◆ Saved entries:
- - - - - - -

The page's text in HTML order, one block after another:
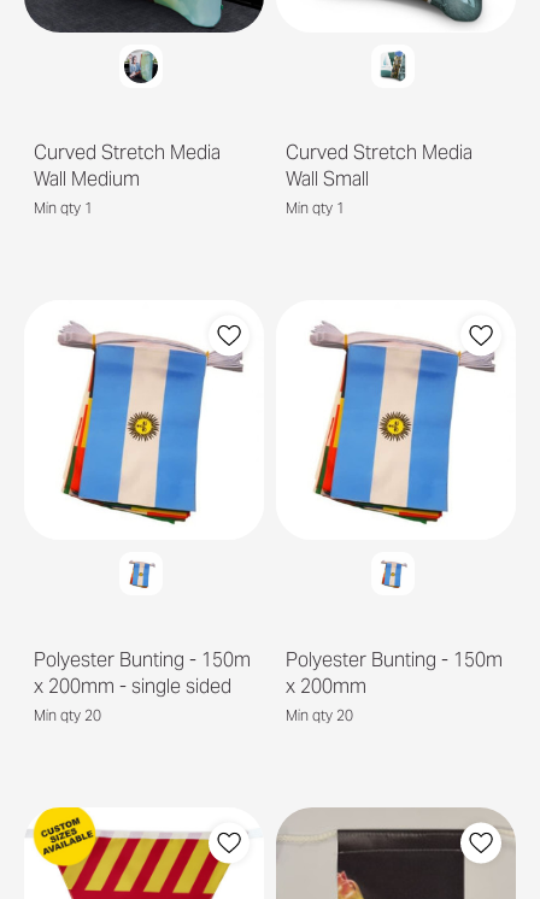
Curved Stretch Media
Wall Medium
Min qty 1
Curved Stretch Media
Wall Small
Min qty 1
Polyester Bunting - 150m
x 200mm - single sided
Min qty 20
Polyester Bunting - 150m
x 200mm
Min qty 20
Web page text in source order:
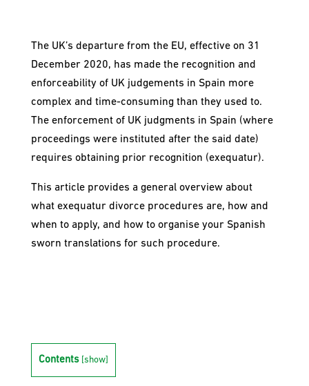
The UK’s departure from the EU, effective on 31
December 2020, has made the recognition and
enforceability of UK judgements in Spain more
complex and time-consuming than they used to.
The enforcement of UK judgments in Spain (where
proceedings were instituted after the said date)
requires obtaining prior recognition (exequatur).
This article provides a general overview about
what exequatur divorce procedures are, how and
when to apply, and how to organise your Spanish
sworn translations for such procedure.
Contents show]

- - - - - - -

◆ INSTRUCTIONS TO FOLLOW: The lines wanted run from the one with "Web page text" through the final line of the data; repeat them word for word and skip every picture.

◆ EXERCISE RESULT:
Web page text in source order:
The UK’s departure from the EU, effective on 31
December 2020, has made the recognition and
enforceability of UK judgements in Spain more
complex and time-consuming than they used to.
The enforcement of UK judgments in Spain (where
proceedings were instituted after the said date)
requires obtaining prior recognition (exequatur).
This article provides a general overview about
what exequatur divorce procedures are, how and
when to apply, and how to organise your Spanish
sworn translations for such procedure.
Contents show]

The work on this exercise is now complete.